Até aquele
momento da vida tivera uma vaidade mediana, dessas que não chegam a escravizar,
mas que não dispensam um ok do
espelho.
Em parte porque
sempre obtivera boas respostas do corpo, da pele e dos cabelos aos tratamentos
e cuidados triviais dispensados por uma mulher ocupada e produtiva.
Se a genética
não ajudava, sua determinação e a agitação da vida profissional e familiar
auxiliavam qualquer regime de emagrecimento a dar resultados imediatos e
satisfatórios. Bem, o cigarrinho contribuía bastante, verdade seja dita.
Nem contos de
fadas são legais até o fim e, nesse caso, não foi diferente. Com a chegada da
“pior idade” sua autoestima iniciou a desandar, em virtude dos inúmeros
problemas surgidos. Por um calendário maquiavélico, sua determinação em parar
de fumar coincidiu com a aposentadoria e a chegada da menopausa. O resultado
foi presumivelmente desastroso – vinte quilos de algo que não lhe pertencia
aderiram ao seu corpo, outrora curvilíneo e elogiado.
No início,
portanto, da tal decantada idade de descansar, celebrar a vida e outras balelas
do gênero, o que sobrou foram dores musculares, problemas de visão, obesidade,
queda de cabelo, taxas alteradas nos exames de rotina, além das marcas do tempo
desenhando o rosto.
Ela tentou.
Espartanamente,
seguiu à risca as orientações médicas e profissionais, entupiu-se de vitaminas
e remédios, no entanto, parecia que era a única entre suas contemporâneas a
passar por aquilo e a desandar diante dos espelhos cruéis espalhados
sadicamente pela casa.
Ao invés dos
admiradores e das invejosas de outrora, hoje percebia olhares piedosos,
disfarçados, surpresos.
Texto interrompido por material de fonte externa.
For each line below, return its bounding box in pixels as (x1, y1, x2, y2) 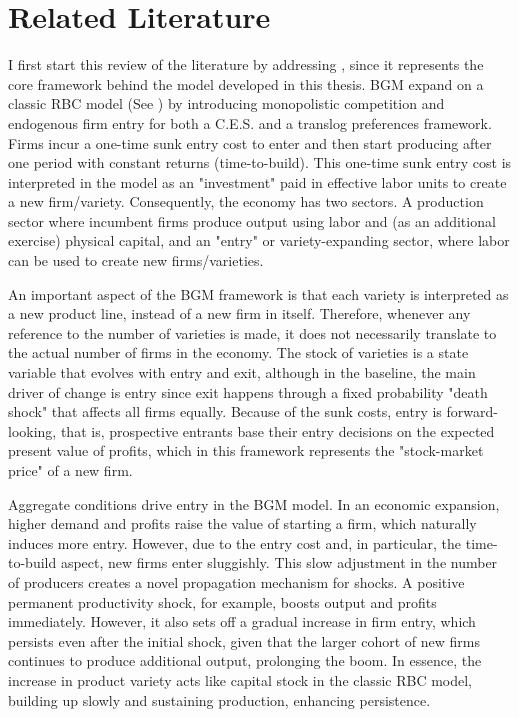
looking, (8, 420, 57, 441)
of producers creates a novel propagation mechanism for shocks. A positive (8, 571, 465, 592)
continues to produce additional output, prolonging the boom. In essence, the (8, 650, 482, 671)
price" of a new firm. (8, 460, 133, 480)
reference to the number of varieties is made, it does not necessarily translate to (8, 322, 497, 343)
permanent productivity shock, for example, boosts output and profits (8, 591, 437, 612)
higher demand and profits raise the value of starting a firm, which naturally (8, 513, 477, 534)
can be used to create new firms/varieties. (8, 250, 264, 271)
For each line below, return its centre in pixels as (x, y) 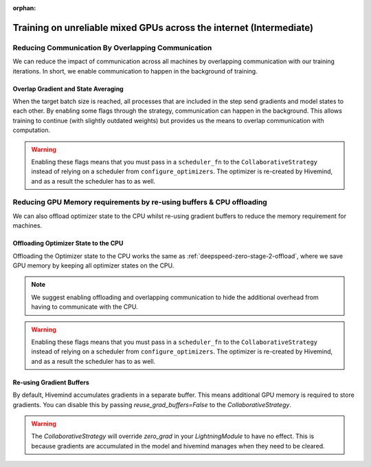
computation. (32, 130)
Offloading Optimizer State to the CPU (68, 243)
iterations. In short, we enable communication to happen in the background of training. (135, 71)
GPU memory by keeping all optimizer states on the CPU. (93, 265)
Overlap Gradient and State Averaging (68, 89)
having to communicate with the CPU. (85, 307)
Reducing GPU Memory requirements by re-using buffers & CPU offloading (140, 202)
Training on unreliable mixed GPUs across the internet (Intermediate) (163, 28)

Não suportando mais a situação limite em que vivia,
começou a se fechar dentro de casa e dentro dela mesma, evitando os
comentários, a maledicência, a piedade mal disfarçada no semblante dos mais
próximos e também dos desconhecidos.
Fugia do sol,
do mar que tanto amava, das festas, dos encontros e entristecia na mesma
proporção em que seu corpo se deteriorava.
A frustração
chegou ao limite num encontro de ex-colegas do curso Ginasial. Todos mais
jovens, mais elegantes, mais cabeludos, mais conservados. A não ser os que já
tinham morrido.
Nesse dia, no
auge do desgosto, ela chegou em casa, cortou os cabelos rentes à cabeça, uma
vez que tinham sido volumosos, bonitos, indomáveis e agora não paravam de cair,
vendeu o carro, colocou algumas roupas numa mala, juntou as economias e comprou
uma passagem – só de ida! – para um país distante e tropical. E foi embora,
assim, como quem sai de cena.
No destino
escolhido bronzeou o corpo avantajado em biquínis minúsculos, escolhidos apenas
pela cor e o modelo como antes, manteve o cabelo curtinho sempre ao natural,
meio branco, meio falhado, mas livre e macio, abandonou os remédios e vitaminas
inundando-se de sol e água salgada, namorou um morenão que a achava linda e
colocou sua vida sexual em dia.
Finalmente
voltou a sorrir e a ser feliz!
2 comentários:
Que história maravilhosa! Um conto de fadas real. E eu que pensava que suas histórias não tinham finais felizes. E o mais interessante é que fiquei até o último instante esperando por uma tragédia! Preciso me redimir.
Estou louco para ler mais histórias como esta; afinal, para a crueza da vida, à ilusão.
Abraço!
hahaha... nem todas as histórias têm finais trágicos, ou infelizes, só a maioria... como na vida real. Bom carnaval amigo!